Hard Disk and File System Recommendations¶
Hard Drive Prep¶
Ceph aims for data safety, which means that when the Ceph Client receives notice that data was written to a storage drive, that data was actually written to the storage drive. For old kernels (<2.6.33), disable the write cache if the journal is on a raw drive. Newer kernels should work fine.
Use hdparm
to disable write caching on the hard disk:
sudo hdparm -W 0 /dev/hda 0
In production environments, we recommend running a Ceph OSD Daemon with separate drives for the operating system and the data. If you run data and an operating system on a single disk, we recommend creating a separate partition for your data.
Filesystems¶
Ceph OSD Daemons rely heavily upon the stability and performance of the underlying filesystem.
Recommended¶
We currently recommend XFS
for production deployments.
We used to recommend btrfs
for testing, development, and any non-critical
deployments becuase it has the most promising set of features. However, we
now plan to avoid using a kernel file system entirely with the new BlueStore
backend. btrfs
is still supported and has a comparatively compelling
set of features, but be mindful of its stability and support status in your
Linux distribution.
Not recommended¶
We recommend against using ext4
due to limitations in the size
of xattrs it can store, and the problems this causes with the way Ceph
handles long RADOS object names.
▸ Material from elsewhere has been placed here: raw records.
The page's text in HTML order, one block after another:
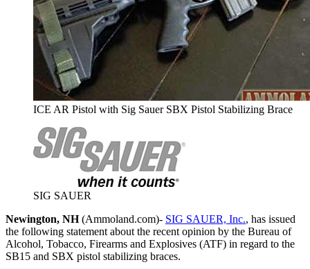
ICE AR Pistol with Sig Sauer SBX Pistol Stabilizing Brace
SIG SAUER
Newington, NH(Ammoland.com)- SIG SAUER, Inc., has issued
the following statement about the recent opinion by the Bureau of
Alcohol, Tobacco, Firearms and Explosives (ATF) in regard to the
SB15 and SBX pistol stabilizing braces.
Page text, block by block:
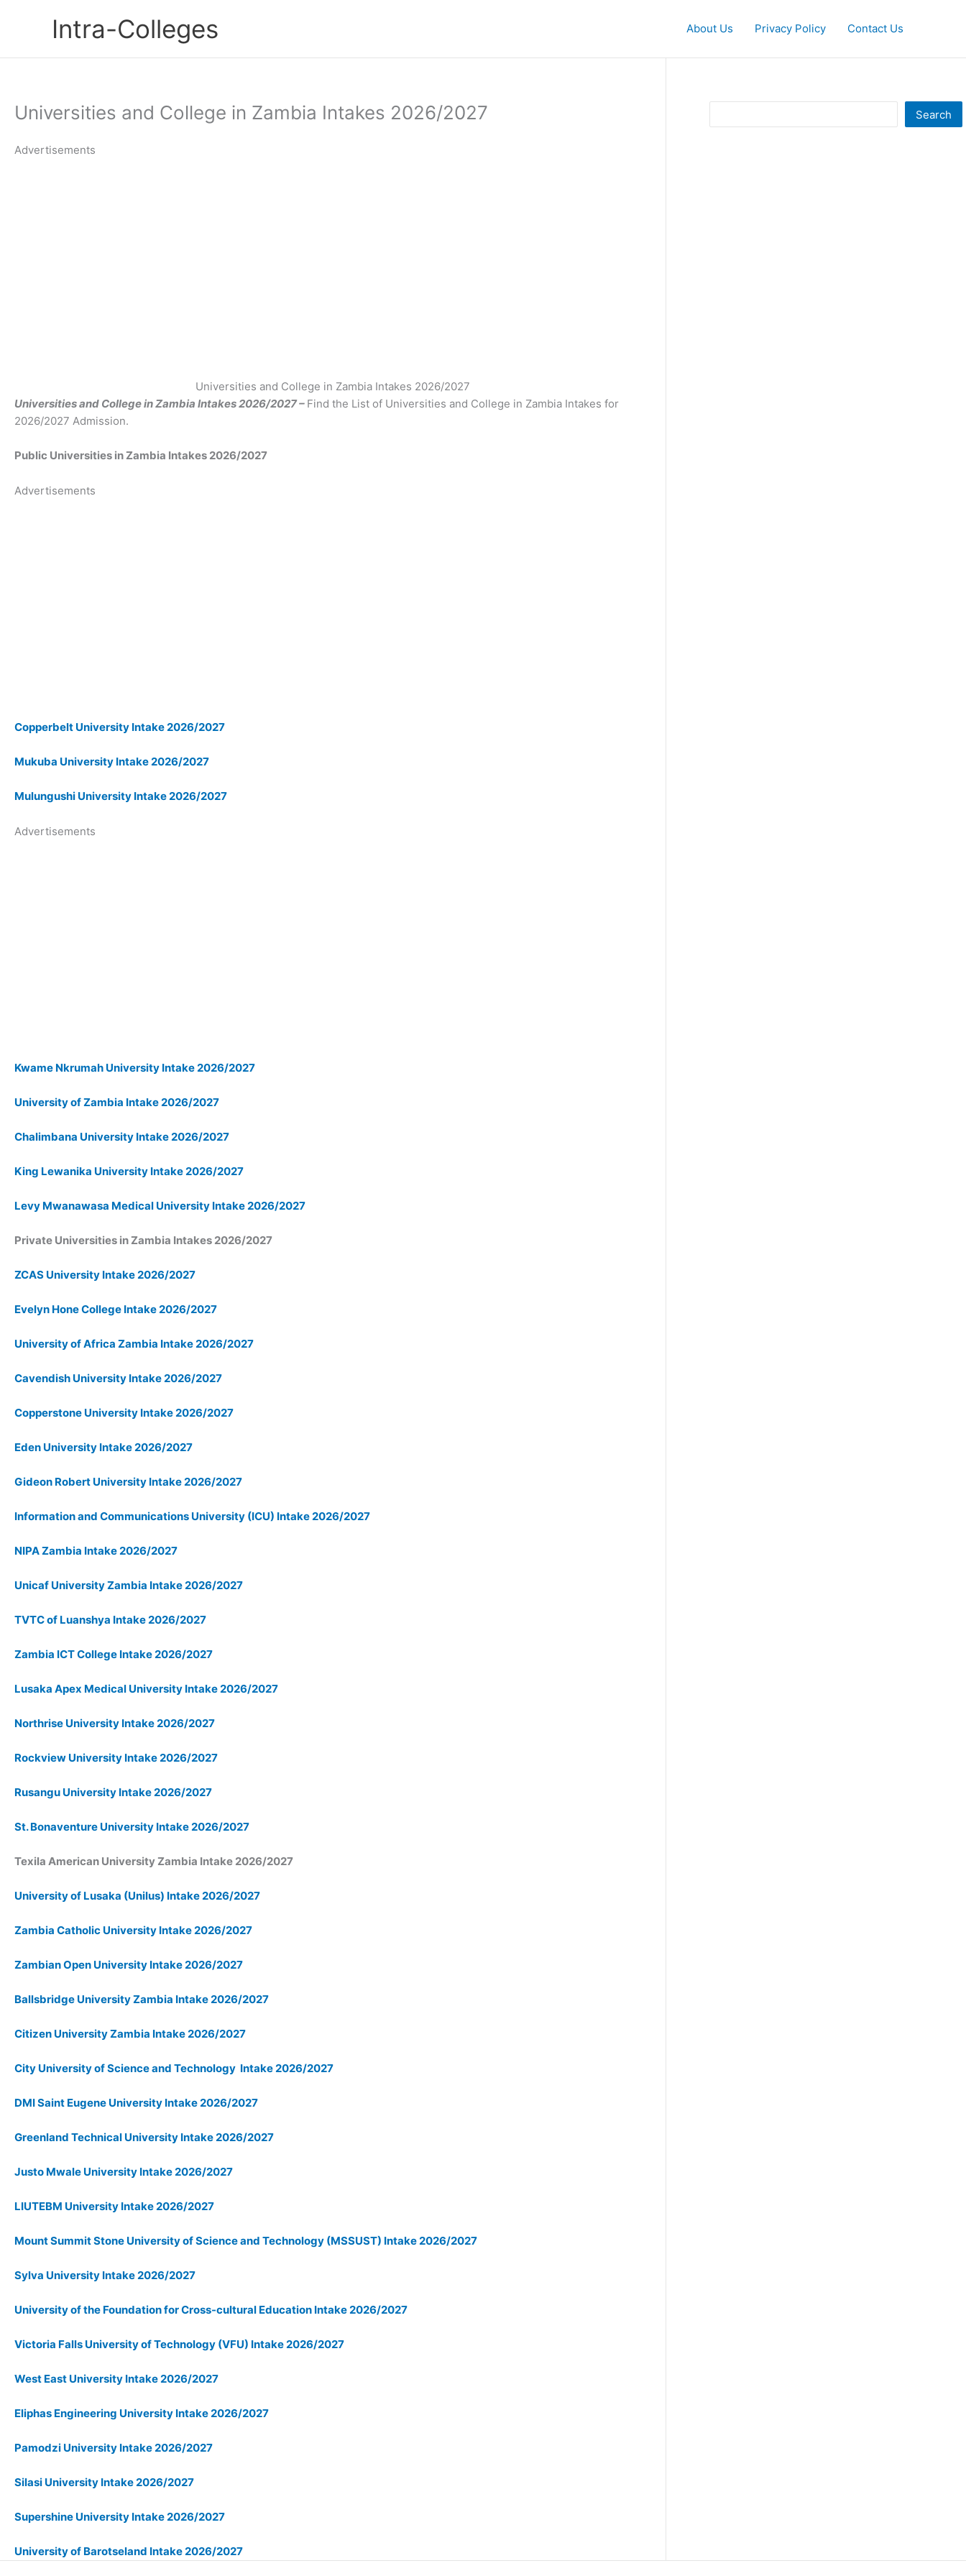
Intra-Colleges About Us Privacy Policy Contact Us
Universities and College in Zambia Intakes 2026/2027
Advertisements
Universities and College in Zambia Intakes 2026/2027
Universities and College in Zambia Intakes 2026/2027 – Find the List of Universities and College in Zambia Intakes for
2026/2027 Admission.
Public Universities in Zambia Intakes 2026/2027
Advertisements
Copperbelt University Intake 2026/2027
Mukuba University Intake 2026/2027
Mulungushi University Intake 2026/2027
Advertisements
Kwame Nkrumah University Intake 2026/2027
University of Zambia Intake 2026/2027
Chalimbana University Intake 2026/2027
King Lewanika University Intake 2026/2027
Levy Mwanawasa Medical University Intake 2026/2027
Private Universities in Zambia Intakes 2026/2027
ZCAS University Intake 2026/2027
Evelyn Hone College Intake 2026/2027
University of Africa Zambia Intake 2026/2027
Cavendish University Intake 2026/2027
Copperstone University Intake 2026/2027
Eden University Intake 2026/2027
Gideon Robert University Intake 2026/2027
Information and Communications University (ICU) Intake 2026/2027
NIPA Zambia Intake 2026/2027
Unicaf University Zambia Intake 2026/2027
TVTC of Luanshya Intake 2026/2027
Zambia ICT College Intake 2026/2027
Lusaka Apex Medical University Intake 2026/2027
Northrise University Intake 2026/2027
Rockview University Intake 2026/2027
Rusangu University Intake 2026/2027
St. Bonaventure University Intake 2026/2027
Texila American University Zambia Intake 2026/2027
University of Lusaka (Unilus) Intake 2026/2027
Zambia Catholic University Intake 2026/2027
Zambian Open University Intake 2026/2027
Ballsbridge University Zambia Intake 2026/2027
Citizen University Zambia Intake 2026/2027
City University of Science and Technology Intake 2026/2027
DMI Saint Eugene University Intake 2026/2027
Greenland Technical University Intake 2026/2027
Justo Mwale University Intake 2026/2027
LIUTEBM University Intake 2026/2027
Mount Summit Stone University of Science and Technology (MSSUST) Intake 2026/2027
Sylva University Intake 2026/2027
University of the Foundation for Cross-cultural Education Intake 2026/2027
Victoria Falls University of Technology (VFU) Intake 2026/2027
West East University Intake 2026/2027
Eliphas Engineering University Intake 2026/2027
Pamodzi University Intake 2026/2027
Silasi University Intake 2026/2027
Supershine University Intake 2026/2027
University of Barotseland Intake 2026/2027
Search

Although these issues will generally
not surface with Ceph clusters using only short object names (e.g., an
RBD workload that does not include long RBD image names), other users
like RGW make extensive use of long object names and can break.
Starting with the Jewel release, the ceph-osd
daemon will refuse
to start if the configured max object name cannot be safely stored on
ext4
. If the cluster is only being used with short object names
(e.g., RBD only), you can continue using ext4
by setting the
following configuration option:
osd max object name len = 256
osd max object namespace len = 64
Note
This may result in difficult-to-diagnose errors if you try to use RGW or other librados clients that do not properly handle or politely surface any resulting ENAMETOOLONG errors.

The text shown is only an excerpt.